The Dremmel cutting disk works but slow. The notch and snap method works (wrapped in cloth).

Nowadays I just use a 5" angle grinder and a steel cutting disk and chop it right off.

Safety glasses or full face mandatory.

Ken


----------



## Dave G (Jan 22, 2012)

Be very careful when breaking HSS. It has tendency to splinter into multiple pieces and at high speed. I will share with you something that happened to me about 20 yrs ago. While walking accross the shop floor on the way to our tool crib I heard a tink and felt something go through my hair. Parted me right down the middle but didn't touch the skin. I looked around to find one of the other tool makers looking around the floor for something. I walked over to him and asked what he was looking for and he said he had just broken a tool bit that he had mounted in a large planer that he was running. I told him what had just happened and his face went white with fear. The trajectory and speed of the piece of HSS was like a bullet as I heard it hit the back wall of the shop a few milliseconds after parting my hair. After many apologes we sat down and figured out another way to do the job he was trying to do without leaving the tool hang out too far. If I would of been a couple of steps ahead of where I was when this happened I probably wouldn't be here today. I am convinced it would have hit me in the forehead and it wouldn't have been very pretty. We kept this to ourselves to keep him from the embarassment and the bosses wrath but he never let the tool bit hang out of the holder again. He took the time to do the job right after that. That was the last day that I wished I was taller and have been happy with my height ever since. LOL I have seen broken drill bits fly 40 feet accross the tool room without hitting anyone, I have seen shafts being ground in an OD grinder thrown out of the centers and hit the ceiling of the shop before. These occurances have caused me to be real cautious when I work, not only can accidents in the shop cause injury but I am convinced some accidents can be fatal. Probably not a big chance of serious injury by breaking HSS as others have described but I won't be doing it. Use an abrasive cut off of some kind and sever the piece completely is my advice. Sorry for the rant but safety comes first. When reading this post and the responces my hair stood up on my back and I felt compeled to tell this story. Work safe, Dave


----------



## Lew Hartswick (Jan 22, 2012)

Like Dave G says, I don't believe in "BREAKING" things that can be CUT. 
There just too many thing that can go wrong. (including ruining the piece)
  ...lew...


----------



## Swede (Jan 22, 2012)

I agree with the warnings re: breaking HSS, but I think it can be done with total safety so long as one doesn't do something foolish like make a tiny notch in a 3/4" square HSS blank and expect it to cleave cleanly. 3/8" on down, no probs. The cotton cloth is a correct way to do it.
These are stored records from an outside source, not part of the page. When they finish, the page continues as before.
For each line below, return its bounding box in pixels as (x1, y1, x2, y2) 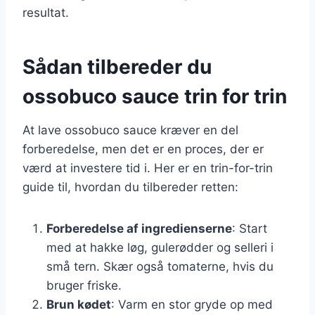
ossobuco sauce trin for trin (22, 84, 287, 108)
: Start (232, 221, 267, 236)
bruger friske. (46, 278, 122, 292)
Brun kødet (46, 297, 111, 311)
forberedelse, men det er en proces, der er (22, 141, 264, 156)
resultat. (22, 5, 69, 20)
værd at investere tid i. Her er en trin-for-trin (22, 160, 273, 175)
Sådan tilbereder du (22, 54, 212, 79)
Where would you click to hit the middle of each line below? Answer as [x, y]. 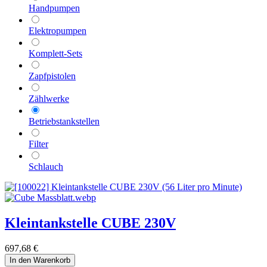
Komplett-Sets [55, 54]
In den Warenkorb [40, 260]
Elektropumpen [58, 31]
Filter [38, 144]
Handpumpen [54, 8]
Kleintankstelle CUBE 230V [90, 223]
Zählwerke [49, 99]
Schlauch [46, 167]
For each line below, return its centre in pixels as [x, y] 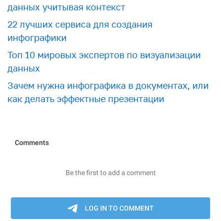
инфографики [37, 37]
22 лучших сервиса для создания [80, 24]
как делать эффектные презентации [86, 99]
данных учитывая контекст [66, 7]
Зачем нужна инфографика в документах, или [108, 85]
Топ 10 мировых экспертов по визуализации [104, 55]
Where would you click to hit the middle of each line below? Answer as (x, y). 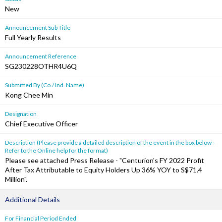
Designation (21, 114)
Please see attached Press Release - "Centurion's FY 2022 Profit (105, 160)
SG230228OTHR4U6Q (41, 66)
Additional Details (32, 199)
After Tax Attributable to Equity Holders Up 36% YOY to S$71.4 (104, 170)
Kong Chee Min (29, 95)
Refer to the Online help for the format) (56, 150)
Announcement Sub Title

A good break can be made in a lathe bit by using a dremel wheel and cutting a line on all four sides so they connect. This keeps the break more square, IMO.


----------



## ncollar (Mar 17, 2012)

The quickest way I found is to place the HSS in my shop vise then take a piece of pipe that fits as close as possible then slip it over the exposed piece and give a sharp blow with a hammer holding the tubing that has the 2nd half.
There is always more ways than to skin a cat.
Nelson Collar


----------



## mzetati (Mar 19, 2012)

A very thin cutting disk on the angle grinder, paying a lot of attention into cutting at any angle but square.
I'm lazy. ;D

Marcello


----------



## hopeless (Mar 19, 2012)

with all the tips coming it gives us newbies more help all the time.
As the instigator of this thread I was wary of the groove & snap method so I cut all the way through with a dremel. I guess being new to HSS I played safe but without the helpful tips here I would still be wondering how to do it 
Thanks guys
Pete


----------



## Ken I (Mar 20, 2012)

The notch and snap method (wrapped in cloth to contain shrapnel) is less than desirable but I will admit to doing it on occasion.

If all you have to hand is a bench grinder then you are pretty much forced in this direction.

An angle grinder with slitting disk is the way to go.

As your own motto states "If you only have a hammer....."

Ken


----------